The DmeRF System Is Involved in Maintaining Cobalt Homeostasis in Vibrio parahaemolyticus
Round 1
Reviewer 1 Report
The authors want to know how the DmeRF system contributes to metal homeostasis and virulence in this human pathogen.
DmeR is a MarR family regulator, while previous examples are RcnR/CsoR type; thus there is some uncertainty about demRF function.
They provide some evidence that DmeRF is involved primarily in Co homeostasis, based on changes in metal sensitivity and accumulation in mutants.

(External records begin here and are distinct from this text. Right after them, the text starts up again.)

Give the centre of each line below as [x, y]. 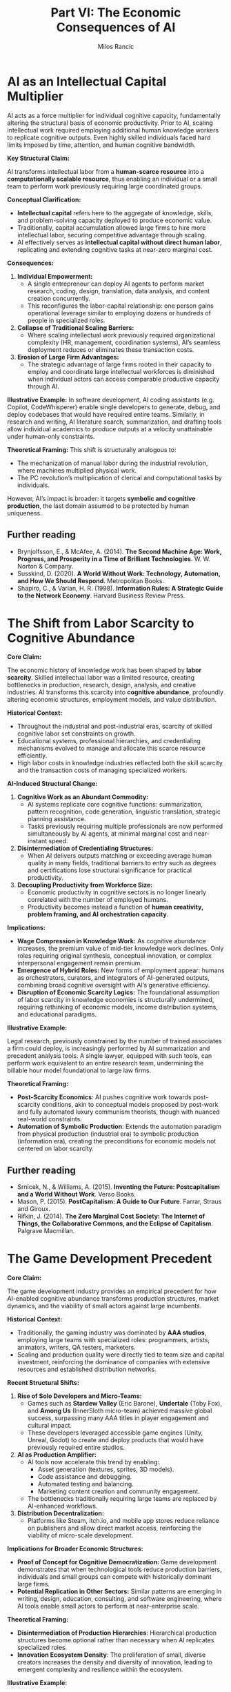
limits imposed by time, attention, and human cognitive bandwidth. [102, 145]
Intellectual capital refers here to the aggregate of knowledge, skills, [115, 213]
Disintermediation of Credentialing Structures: [85, 848]
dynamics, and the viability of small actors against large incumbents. [104, 1306]
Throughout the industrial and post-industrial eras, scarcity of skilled [114, 727]
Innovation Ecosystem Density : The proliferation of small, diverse [111, 1655]
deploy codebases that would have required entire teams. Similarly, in [106, 414]
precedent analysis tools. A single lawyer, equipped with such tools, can [110, 1056]
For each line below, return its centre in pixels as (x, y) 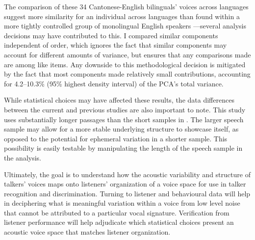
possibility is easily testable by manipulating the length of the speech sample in (123, 148)
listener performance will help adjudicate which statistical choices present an (119, 222)
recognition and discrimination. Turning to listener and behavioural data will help (127, 193)
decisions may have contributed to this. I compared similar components (111, 35)
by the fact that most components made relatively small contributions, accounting (127, 74)
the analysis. (23, 157)
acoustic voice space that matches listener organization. (87, 232)
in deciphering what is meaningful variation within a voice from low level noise (122, 203)
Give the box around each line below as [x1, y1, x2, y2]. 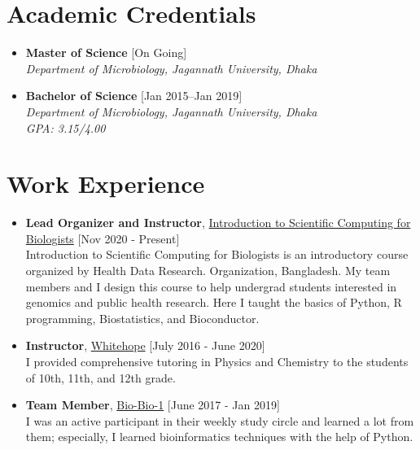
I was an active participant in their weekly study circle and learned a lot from [25, 412, 414, 429]
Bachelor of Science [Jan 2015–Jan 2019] [25, 87, 243, 104]
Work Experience [7, 167, 205, 200]
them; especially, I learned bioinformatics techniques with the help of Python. [25, 428, 413, 445]
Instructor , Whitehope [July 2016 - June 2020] [25, 337, 265, 354]
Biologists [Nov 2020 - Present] [25, 229, 180, 247]
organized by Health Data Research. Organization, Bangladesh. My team [25, 262, 391, 278]
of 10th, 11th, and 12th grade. [25, 369, 176, 386]
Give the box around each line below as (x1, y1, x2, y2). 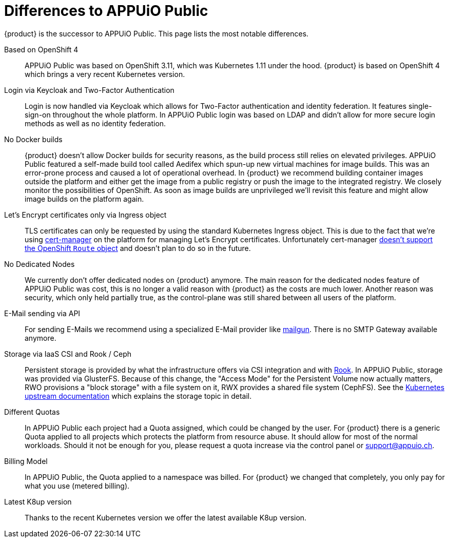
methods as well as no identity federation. (25, 119, 166, 128)
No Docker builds (4, 134, 63, 144)
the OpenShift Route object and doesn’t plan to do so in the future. (25, 243, 251, 253)
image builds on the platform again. (25, 194, 144, 203)
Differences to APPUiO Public (4, 2, 208, 20)
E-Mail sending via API (4, 308, 81, 318)
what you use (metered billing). (25, 481, 130, 490)
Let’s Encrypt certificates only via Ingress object (4, 210, 167, 219)
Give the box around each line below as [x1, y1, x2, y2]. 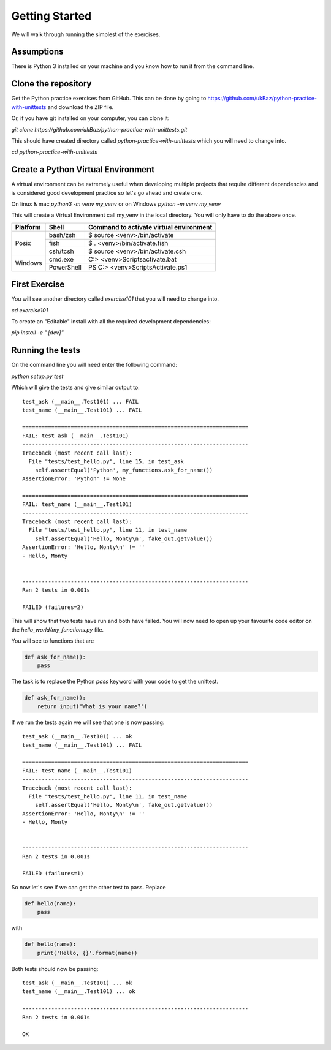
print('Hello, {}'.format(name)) [37, 950, 138, 956]
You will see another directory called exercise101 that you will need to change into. [11, 295, 219, 303]
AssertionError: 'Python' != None [22, 475, 126, 482]
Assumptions [11, 47, 64, 57]
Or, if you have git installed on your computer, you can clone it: [11, 115, 170, 122]
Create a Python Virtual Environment [11, 164, 155, 175]
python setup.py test [11, 372, 64, 380]
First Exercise [11, 279, 65, 290]
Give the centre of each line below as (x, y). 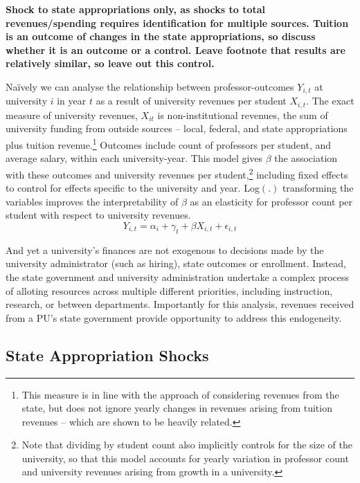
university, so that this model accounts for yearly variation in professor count (185, 458)
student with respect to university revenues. (98, 215)
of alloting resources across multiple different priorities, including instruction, (169, 290)
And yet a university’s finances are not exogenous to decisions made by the (165, 249)
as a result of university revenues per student (191, 101)
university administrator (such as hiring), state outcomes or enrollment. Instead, (176, 263)
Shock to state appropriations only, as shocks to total (136, 9)
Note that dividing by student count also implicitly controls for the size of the (187, 445)
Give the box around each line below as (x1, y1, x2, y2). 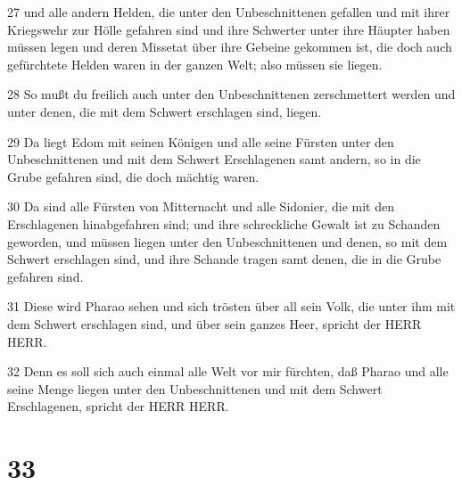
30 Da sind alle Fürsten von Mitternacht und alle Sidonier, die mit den (7, 197, 395, 216)
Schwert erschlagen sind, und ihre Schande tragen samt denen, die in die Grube (7, 250, 441, 268)
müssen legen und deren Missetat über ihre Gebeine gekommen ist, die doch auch (7, 37, 452, 56)
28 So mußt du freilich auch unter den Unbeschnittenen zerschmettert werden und (7, 85, 456, 103)
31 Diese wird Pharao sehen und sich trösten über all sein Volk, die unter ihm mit (7, 297, 456, 316)
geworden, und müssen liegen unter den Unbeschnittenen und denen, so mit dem (7, 232, 448, 251)
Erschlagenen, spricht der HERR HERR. (7, 397, 229, 415)
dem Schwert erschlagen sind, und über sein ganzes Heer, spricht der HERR (7, 314, 422, 333)
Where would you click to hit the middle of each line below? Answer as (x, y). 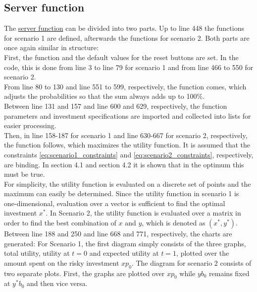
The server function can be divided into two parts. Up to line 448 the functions (124, 28)
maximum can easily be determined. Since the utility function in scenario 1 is (122, 193)
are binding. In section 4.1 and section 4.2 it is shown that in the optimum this (124, 164)
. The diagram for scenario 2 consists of (191, 262)
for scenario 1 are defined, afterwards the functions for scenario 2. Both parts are (127, 37)
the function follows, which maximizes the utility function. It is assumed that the (127, 145)
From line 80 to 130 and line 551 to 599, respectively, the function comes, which (125, 86)
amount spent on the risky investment (62, 262)
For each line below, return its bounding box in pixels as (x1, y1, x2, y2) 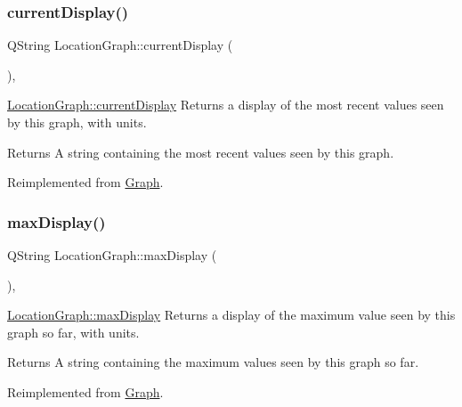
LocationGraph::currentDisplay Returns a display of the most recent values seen (7, 95, 444, 114)
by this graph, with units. (7, 113, 147, 131)
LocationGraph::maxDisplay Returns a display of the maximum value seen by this (7, 305, 456, 324)
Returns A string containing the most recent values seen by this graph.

The genetic data are consistent with DmeR acting as a transcriptional repressor.
This is a well written and well presented MS, although less substantial than ideal.
fig 4 could be supplemental data, and would be more meaningful with a diagram of the location of the primers and expected products in the wt and mutant loci. its not immediately clear what is expected and how the results support the expected locus structure.
"complemented" DmeR strain (and other strains) are not actually complemented (i.e. phenotype restored to wild-type)
appears that "complemented strain is actually o/e strain - which is not ideal. need to add complemented strain with same expression as normal, or clarify that the "complemented" strain is an overexpression strain instead.
On a related point, the supplemental expression data showing the effect of these manipulations (S2) should be in the main paper.
The metal tolerance experiments shown in the supplemental data are problematic - they show clear effects of these genetic manipulations on zinc, cu and ni tolerance, but these effects are not really addressed by the authors. In particular the effect of the genetic changes (mutation/ overexpression) on Ni sensitivity clearly suggests a role for demRF in Ni homeostasis, but this is deemphasized by the authors. That data should be in the main paper, not in a supplement. In addition, some data for effect of these changes on Ni accumulation would be useful. ICP-MS analysis would reveal the full extent of these changes on elemental content and better support the authors arguments for specificity. As it is their data is compatible with a broad substrate specificity/regulatory response (fig 3) for this operon, but the authors seem focused on Co.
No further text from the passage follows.